§ **To do**: Below are lines of data; count those containing the word "then" and write nothing but the number.

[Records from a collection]
________________

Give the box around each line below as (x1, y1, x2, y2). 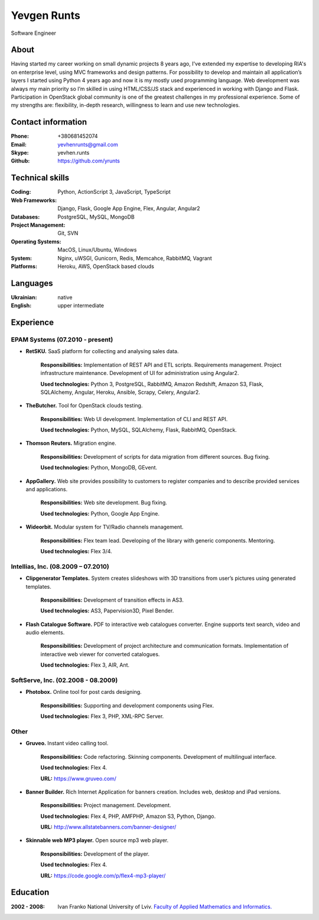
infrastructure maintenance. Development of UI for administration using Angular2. (40, 370, 239, 377)
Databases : (11, 213, 40, 220)
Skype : (11, 149, 29, 156)
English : (11, 302, 32, 309)
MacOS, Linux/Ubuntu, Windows (57, 246, 137, 253)
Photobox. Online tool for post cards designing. (25, 689, 142, 696)
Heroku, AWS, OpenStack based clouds (57, 263, 155, 270)
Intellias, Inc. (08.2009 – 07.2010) (11, 562, 109, 570)
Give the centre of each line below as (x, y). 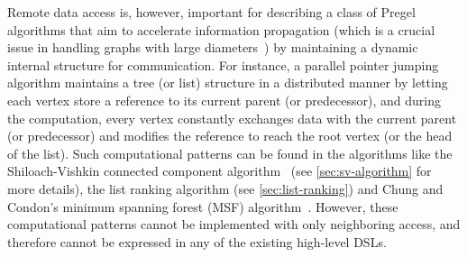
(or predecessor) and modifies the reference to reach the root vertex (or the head (230, 136)
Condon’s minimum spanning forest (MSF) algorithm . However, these (203, 206)
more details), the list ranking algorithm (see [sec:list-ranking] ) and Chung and (225, 188)
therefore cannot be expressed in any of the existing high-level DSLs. (197, 241)
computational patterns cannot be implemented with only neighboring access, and (234, 224)
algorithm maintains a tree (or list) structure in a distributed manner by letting (228, 83)
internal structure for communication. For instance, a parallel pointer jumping (223, 64)
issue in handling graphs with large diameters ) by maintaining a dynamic (213, 47)
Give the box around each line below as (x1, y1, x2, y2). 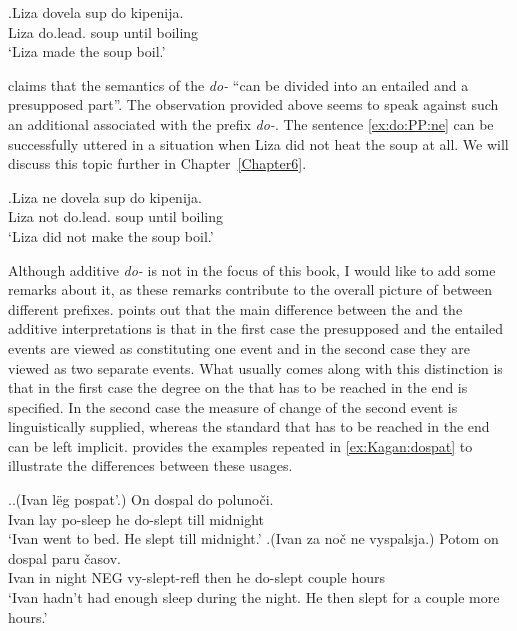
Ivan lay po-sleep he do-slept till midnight (8, 508, 265, 529)
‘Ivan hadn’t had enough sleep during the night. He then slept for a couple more (8, 587, 500, 608)
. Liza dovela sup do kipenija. (8, 2, 184, 22)
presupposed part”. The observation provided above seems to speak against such (8, 94, 499, 115)
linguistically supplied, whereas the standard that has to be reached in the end (8, 416, 490, 437)
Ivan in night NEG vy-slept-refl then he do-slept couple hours (8, 567, 386, 588)
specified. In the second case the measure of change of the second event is (8, 396, 458, 417)
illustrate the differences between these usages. (8, 455, 293, 476)
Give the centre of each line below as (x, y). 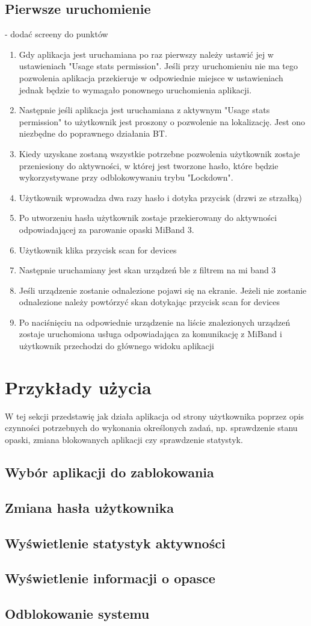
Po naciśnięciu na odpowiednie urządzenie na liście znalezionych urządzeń (155, 322)
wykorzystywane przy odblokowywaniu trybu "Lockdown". (126, 177)
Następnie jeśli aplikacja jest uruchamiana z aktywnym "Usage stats (144, 110)
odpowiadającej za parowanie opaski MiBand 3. (106, 229)
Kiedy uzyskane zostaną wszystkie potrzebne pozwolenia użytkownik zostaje (159, 153)
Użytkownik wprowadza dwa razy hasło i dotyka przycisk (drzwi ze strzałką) (161, 197)
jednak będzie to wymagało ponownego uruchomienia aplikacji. (135, 89)
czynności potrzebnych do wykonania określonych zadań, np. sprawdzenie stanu (151, 428)
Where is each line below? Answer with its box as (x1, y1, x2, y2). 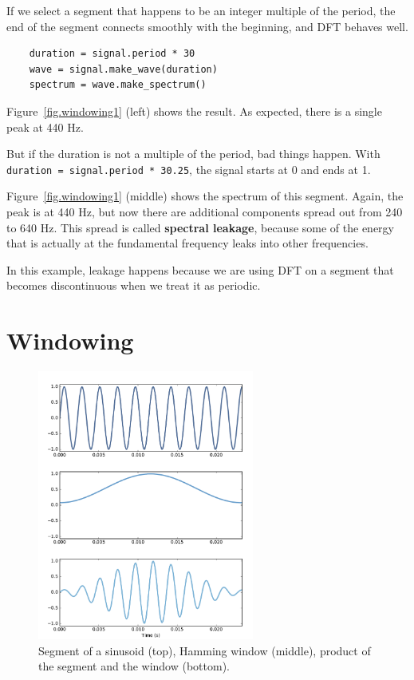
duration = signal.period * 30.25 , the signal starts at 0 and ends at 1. (6, 160, 371, 177)
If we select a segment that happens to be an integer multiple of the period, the (6, 2, 396, 18)
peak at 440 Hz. (6, 118, 84, 135)
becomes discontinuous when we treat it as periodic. (6, 277, 261, 294)
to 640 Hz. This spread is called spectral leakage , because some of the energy (6, 219, 394, 235)
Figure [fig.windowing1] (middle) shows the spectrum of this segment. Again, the (6, 188, 404, 204)
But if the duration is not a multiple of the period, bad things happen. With (6, 145, 380, 162)
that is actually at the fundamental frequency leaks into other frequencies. (6, 235, 369, 251)
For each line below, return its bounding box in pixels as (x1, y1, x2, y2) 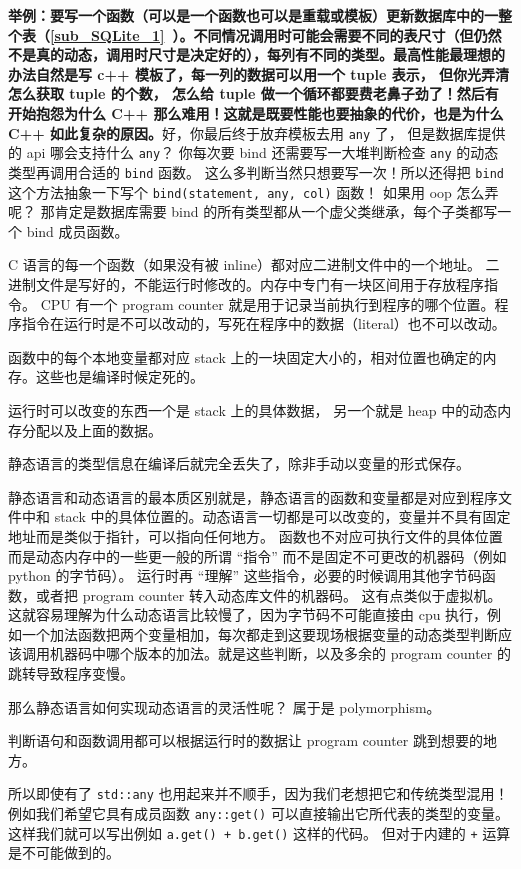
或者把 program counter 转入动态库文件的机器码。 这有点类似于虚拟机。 (35, 584, 502, 605)
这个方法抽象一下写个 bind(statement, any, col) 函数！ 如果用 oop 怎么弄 (8, 181, 499, 202)
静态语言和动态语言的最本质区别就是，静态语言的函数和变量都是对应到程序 (8, 486, 498, 507)
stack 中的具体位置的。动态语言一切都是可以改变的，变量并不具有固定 (54, 506, 511, 527)
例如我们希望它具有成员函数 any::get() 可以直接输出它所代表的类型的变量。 (8, 803, 509, 824)
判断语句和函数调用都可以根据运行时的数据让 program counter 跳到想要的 (8, 730, 483, 751)
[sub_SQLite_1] (50, 24, 165, 45)
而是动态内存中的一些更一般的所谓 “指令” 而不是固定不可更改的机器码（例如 (8, 545, 507, 566)
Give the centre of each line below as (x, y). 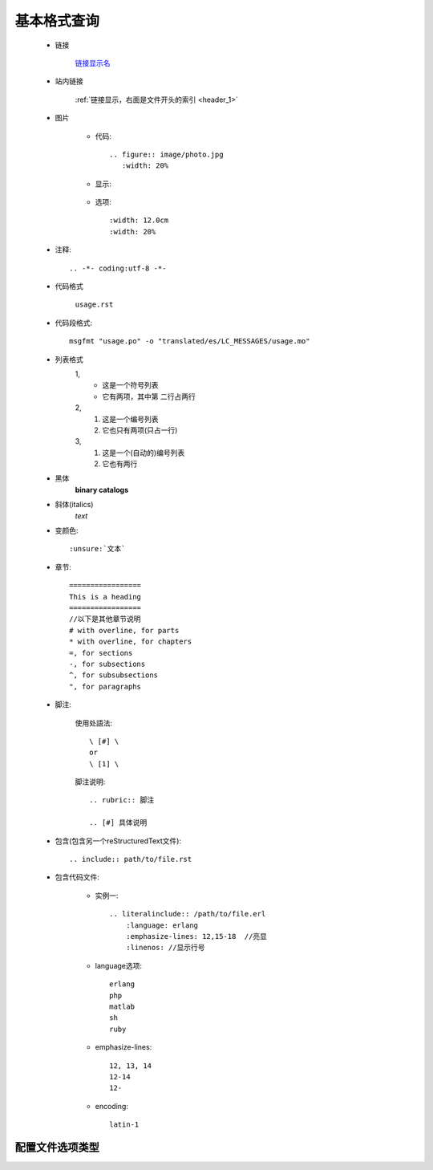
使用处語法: (94, 723)
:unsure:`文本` (97, 549)
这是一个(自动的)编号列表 (144, 453)
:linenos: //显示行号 (165, 948)
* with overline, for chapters (131, 642)
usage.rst (94, 305)
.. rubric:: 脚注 (122, 800)
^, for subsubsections (114, 675)
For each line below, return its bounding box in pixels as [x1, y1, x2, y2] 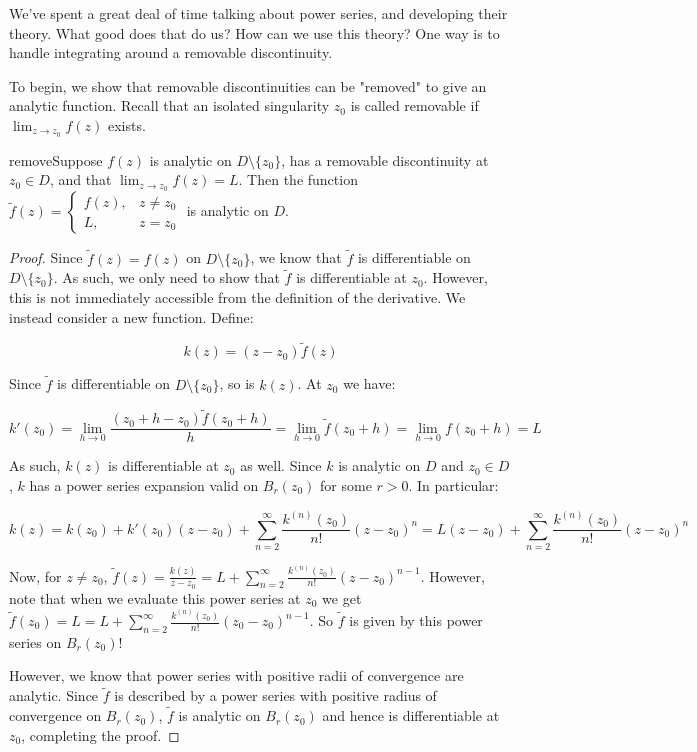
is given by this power [349, 610, 483, 631]
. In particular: [408, 475, 499, 495]
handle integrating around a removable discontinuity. [9, 42, 333, 63]
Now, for [9, 565, 62, 586]
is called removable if [350, 95, 479, 116]
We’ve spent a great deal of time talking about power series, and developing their [9, 3, 508, 23]
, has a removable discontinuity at [281, 149, 489, 170]
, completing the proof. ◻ [21, 724, 180, 745]
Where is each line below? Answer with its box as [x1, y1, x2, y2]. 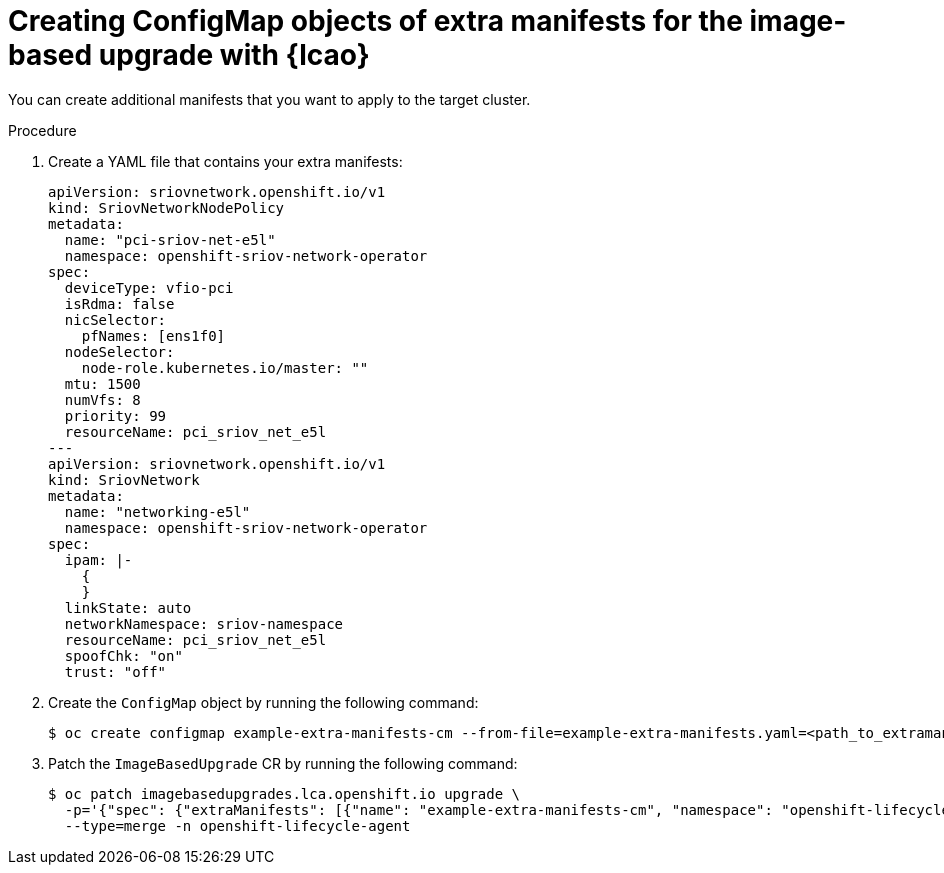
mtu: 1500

________________

§ **Written reply**: 2